Church property was looted and seized to pay for the expedition to Egypt, an act that generated considerable anger among the deeply religious Maltese population. On 2 September, this anger erupted in a popular uprising during an auction of church property, and within days thousands of Maltese irregulars had driven the French garrison into Valletta and the Harbour area. Valletta was surrounded by approximately 10,000 irregular Maltese soldiers led by Emmanuele Vitale and Canon Francesco Saverio Caruana, but the fortress was too strong for the irregulars to assault. The Maltese built siege fortifications surrounding the harbour area to bombard French positions.

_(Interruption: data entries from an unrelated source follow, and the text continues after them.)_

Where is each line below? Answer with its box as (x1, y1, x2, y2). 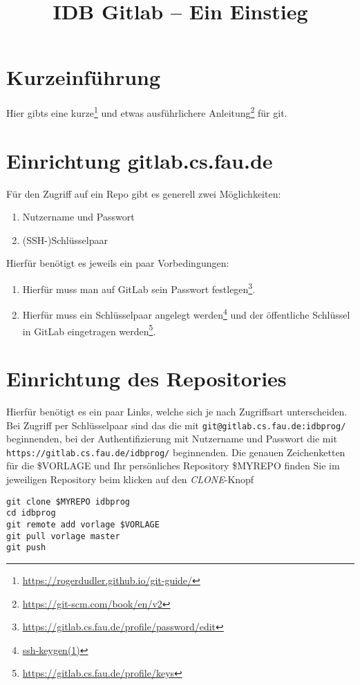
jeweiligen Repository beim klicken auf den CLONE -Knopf (6, 472, 254, 487)
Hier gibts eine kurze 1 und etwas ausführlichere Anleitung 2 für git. (6, 104, 287, 120)
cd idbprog (6, 508, 56, 518)
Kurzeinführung (6, 63, 161, 91)
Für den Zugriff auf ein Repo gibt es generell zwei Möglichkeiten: (6, 186, 281, 200)
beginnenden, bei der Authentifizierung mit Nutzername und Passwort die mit (6, 431, 337, 446)
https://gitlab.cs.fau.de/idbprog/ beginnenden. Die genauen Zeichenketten (6, 444, 345, 459)
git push (6, 543, 46, 553)

Help from Britain arrived later in the year and, in 1799, Captain Alexander Ball was appointed Civil Commissioner of Malta. The French garrison in Valletta finally surrendered to the British on 5 September 1800, and were taken to Toulon aboard British ships, with Malta becoming a British protectorate.

===Gozo===

On 28 October 1798, Ball successfully completed negotiations with the French garrison on the small island of Gozo, the 217 French soldiers there agreeing to surrender without a fight and transferring the island to the British. The British transferred the island to the locals that day, and it was administered by Archpriest Saverio Cassar where they made themselves a sovereign state of the kingdom of the two Sicilies and under the rule of Ferdinand III of Sicily. Gozo remained a sovereign state until Cassar was removed from power by the British in 1801.

==Economic Impact==
The Massa Frumentaria, was a grain fund responsible for the importation of wheat and foodstuffs administered by the Università, under the supervision of the Knights of St. John. The Università was a form of local government composed of local aristocracy responsible for managing the island’s civil and economic affairs during medieval times. The Massa Frumentaria operated as a very profitable commercial venture financed by citizens who deposited money into it and who, in return, earned interest rates between 3% and 6%.

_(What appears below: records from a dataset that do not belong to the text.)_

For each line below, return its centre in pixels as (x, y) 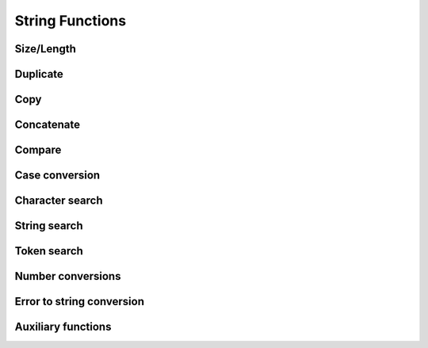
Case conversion (57, 176)
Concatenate (48, 125)
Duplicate (39, 74)
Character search (59, 201)
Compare (38, 150)
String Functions (71, 21)
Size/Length (46, 49)
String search (49, 226)

During Napoleon's occupation of Malta, the French depleted the Massa Frumentaria taking 1,203,660 scudi. During the subsequent Maltese uprising, in a letter dated 9 May 1799, General Vaubois, general of the French garrison, threatened the Maltese insurgents with financial ruin if the French lost control of Malta. After the French capitulated on September 5, 1800, General Pigot, leader of the British relief forces, eager to occupy Valletta, neglected to secure the financial interests of the Maltese. Following British occupation, Governor Sir Alexander Ball and his successors made many false promises to restore the lost wealth, leaving a lasting financial impact on many Maltese. The confiscation of the assets also resulted in the disruption of food supply to the island, causing around 2,000 fatalities and prompting many others to emigrate abroad following the Knights' departure.

Two other institutions that operated as quasi-banks were the Monte di Pietà and the Monte della Redenzione degli Schiavi. The Monti di Pieta was set up in 1598 and operated as an early banking institution fighting usury, which was prevalent at the time and associated with Jewish moneylenders, by providing loans secured by collateral to individuals in financial hardship, while the Monte della Redenzione degli Schiavi functioned as a fund for ransoming captives taken by Muslims. The two funds merged just before the Knights' expulsion from Malta in 1798. Like the Massa Frumentaria, the French despoiled the Monte di Pietà of its assets, valued at 443,484 scudi in 1798. (See main articles on the Monte di Pietà )and the Monte della Redenzione degli Schiavi.)

At the turn of the century, a farm labourer's daily income was only about one-third of a scudo, providing some context to the more than 2.2 million scudi looted from the Maltese financial system during the French occupation. (The daily wage of the farm labourer around the beginnings of the 1800s was 6¾ pence. At the time, the British pound sterling was subdivided into 20 shillings, each of 12 (old) pence, making it a total of 240 pence (see Sterling prior to decimalisation), which was also equivalent to 12 scudi', meaning that one scudo was equivalent to 20 pence. Hence, a farm labourer would need to work roughly three days to earn a scudo.) The looted funds were never returned.